**TRY IT**
Your answer must consist of exactly the lines below, starting with the line with "very important cause of" and going on through the line with "the control measures for", and nothing else.

**DATA PROVIDED**

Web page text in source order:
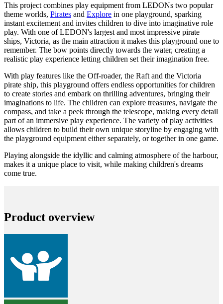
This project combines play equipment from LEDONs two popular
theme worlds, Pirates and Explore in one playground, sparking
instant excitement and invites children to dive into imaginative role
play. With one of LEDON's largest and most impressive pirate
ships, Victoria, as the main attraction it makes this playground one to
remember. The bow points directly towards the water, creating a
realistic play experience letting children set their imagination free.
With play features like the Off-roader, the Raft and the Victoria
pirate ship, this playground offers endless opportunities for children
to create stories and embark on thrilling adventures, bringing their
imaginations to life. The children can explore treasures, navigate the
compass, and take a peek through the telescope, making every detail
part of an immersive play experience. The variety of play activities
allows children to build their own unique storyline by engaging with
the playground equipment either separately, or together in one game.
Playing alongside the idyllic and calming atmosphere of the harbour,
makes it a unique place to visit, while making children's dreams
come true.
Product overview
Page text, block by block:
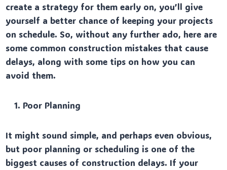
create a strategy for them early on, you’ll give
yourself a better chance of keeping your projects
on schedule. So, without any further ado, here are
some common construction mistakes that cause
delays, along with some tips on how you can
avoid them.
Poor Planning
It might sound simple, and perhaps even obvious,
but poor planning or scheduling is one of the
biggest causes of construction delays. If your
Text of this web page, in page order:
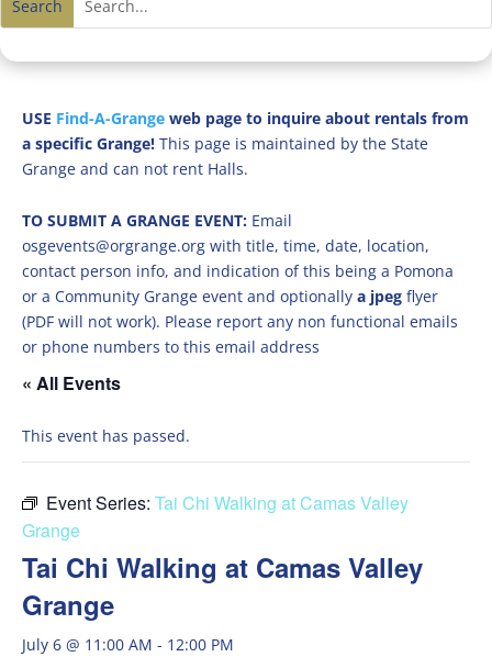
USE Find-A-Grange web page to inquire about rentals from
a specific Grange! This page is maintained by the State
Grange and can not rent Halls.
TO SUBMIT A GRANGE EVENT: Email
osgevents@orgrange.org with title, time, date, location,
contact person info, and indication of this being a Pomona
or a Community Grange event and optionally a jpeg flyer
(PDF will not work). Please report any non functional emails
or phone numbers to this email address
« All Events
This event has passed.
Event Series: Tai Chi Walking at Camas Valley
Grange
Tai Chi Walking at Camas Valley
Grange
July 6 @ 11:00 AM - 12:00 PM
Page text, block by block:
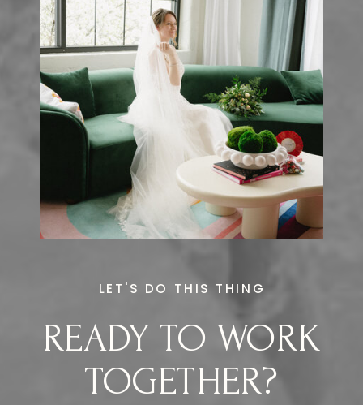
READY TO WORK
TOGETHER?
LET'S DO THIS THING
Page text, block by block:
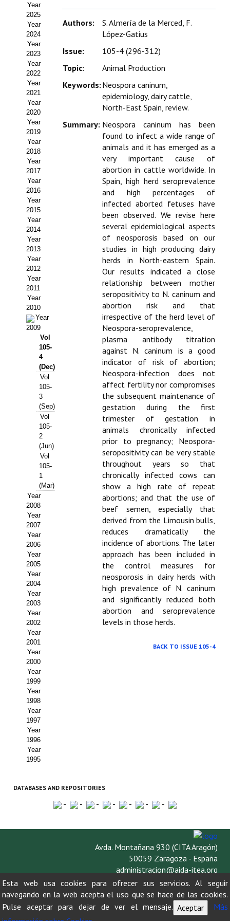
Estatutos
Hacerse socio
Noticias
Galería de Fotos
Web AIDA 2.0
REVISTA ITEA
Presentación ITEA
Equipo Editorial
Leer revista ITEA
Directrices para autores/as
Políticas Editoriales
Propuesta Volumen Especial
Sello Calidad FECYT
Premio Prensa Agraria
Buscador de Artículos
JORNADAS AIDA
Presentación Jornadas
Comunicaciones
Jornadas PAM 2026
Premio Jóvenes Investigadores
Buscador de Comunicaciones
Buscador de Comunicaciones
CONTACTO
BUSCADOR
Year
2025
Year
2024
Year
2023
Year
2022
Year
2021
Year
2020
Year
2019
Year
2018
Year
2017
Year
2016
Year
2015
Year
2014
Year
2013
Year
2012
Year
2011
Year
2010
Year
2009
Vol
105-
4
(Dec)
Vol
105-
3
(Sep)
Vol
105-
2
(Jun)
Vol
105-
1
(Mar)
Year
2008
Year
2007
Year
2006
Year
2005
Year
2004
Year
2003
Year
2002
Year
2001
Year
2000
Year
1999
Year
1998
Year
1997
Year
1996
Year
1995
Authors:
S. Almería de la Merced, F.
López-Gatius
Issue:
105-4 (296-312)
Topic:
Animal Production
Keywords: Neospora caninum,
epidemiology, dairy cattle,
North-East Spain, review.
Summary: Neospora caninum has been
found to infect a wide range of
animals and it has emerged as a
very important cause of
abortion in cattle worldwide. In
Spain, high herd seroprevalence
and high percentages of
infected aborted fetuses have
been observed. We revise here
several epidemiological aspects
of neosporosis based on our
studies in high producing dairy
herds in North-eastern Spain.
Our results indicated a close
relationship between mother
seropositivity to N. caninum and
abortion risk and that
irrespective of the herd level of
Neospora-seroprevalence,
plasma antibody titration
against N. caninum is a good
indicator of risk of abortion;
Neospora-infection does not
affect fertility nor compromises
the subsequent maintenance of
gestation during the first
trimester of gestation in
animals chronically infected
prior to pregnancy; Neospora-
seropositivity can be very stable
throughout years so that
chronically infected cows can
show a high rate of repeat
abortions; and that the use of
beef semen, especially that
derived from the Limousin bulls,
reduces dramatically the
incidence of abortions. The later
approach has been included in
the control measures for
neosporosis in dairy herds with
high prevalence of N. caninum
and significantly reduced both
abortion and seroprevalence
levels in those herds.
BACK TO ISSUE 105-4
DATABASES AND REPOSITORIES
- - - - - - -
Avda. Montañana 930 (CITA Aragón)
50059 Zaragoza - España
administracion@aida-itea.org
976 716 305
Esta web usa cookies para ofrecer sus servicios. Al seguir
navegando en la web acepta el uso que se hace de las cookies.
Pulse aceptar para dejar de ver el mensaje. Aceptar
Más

--

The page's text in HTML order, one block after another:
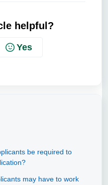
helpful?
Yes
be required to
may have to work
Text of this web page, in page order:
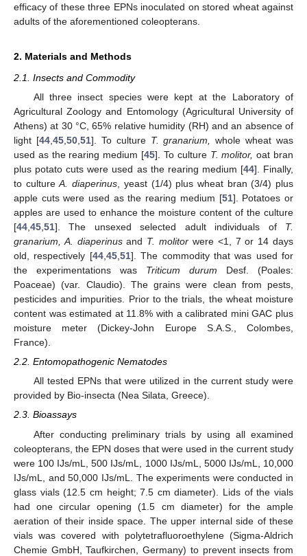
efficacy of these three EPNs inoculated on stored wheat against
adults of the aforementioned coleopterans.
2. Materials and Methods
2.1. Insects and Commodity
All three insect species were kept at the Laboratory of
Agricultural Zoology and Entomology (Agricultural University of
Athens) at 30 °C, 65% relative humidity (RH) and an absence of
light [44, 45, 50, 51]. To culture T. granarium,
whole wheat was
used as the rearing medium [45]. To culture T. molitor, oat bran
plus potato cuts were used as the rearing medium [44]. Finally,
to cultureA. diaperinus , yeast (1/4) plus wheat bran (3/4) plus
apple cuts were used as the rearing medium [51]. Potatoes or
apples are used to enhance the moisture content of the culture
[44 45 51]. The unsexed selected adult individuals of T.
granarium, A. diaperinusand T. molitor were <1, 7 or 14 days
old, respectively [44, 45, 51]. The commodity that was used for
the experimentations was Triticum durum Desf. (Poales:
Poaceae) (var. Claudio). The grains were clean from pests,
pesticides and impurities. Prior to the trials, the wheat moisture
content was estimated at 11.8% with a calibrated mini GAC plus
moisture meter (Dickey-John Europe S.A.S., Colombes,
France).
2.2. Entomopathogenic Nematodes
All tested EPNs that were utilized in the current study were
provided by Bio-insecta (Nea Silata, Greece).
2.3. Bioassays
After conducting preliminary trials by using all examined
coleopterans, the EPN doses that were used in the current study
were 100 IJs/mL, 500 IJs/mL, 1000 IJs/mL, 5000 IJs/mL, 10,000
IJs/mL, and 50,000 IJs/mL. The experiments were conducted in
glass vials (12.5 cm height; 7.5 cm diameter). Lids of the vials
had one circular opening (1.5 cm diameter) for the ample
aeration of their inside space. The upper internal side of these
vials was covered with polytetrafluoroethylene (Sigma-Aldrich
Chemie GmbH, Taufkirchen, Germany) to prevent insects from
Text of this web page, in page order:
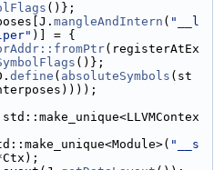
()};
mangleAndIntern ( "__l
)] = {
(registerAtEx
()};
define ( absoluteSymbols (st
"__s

**RESULT OF THIS EXERCISE**
very important cause of
abortion in cattle worldwide. In
Spain, high herd seroprevalence
and high percentages of
infected aborted fetuses have
been observed. We revise here
several epidemiological aspects
of neosporosis based on our
studies in high producing dairy
herds in North-eastern Spain.
Our results indicated a close
relationship between mother
seropositivity to N. caninum and
abortion risk and that
irrespective of the herd level of
Neospora-seroprevalence,
plasma antibody titration
against N. caninum is a good
indicator of risk of abortion;
Neospora-infection does not
affect fertility nor compromises
the subsequent maintenance of
gestation during the first
trimester of gestation in
animals chronically infected
prior to pregnancy; Neospora-
seropositivity can be very stable
throughout years so that
chronically infected cows can
show a high rate of repeat
abortions; and that the use of
beef semen, especially that
derived from the Limousin bulls,
reduces dramatically the
incidence of abortions. The later
approach has been included in
the control measures for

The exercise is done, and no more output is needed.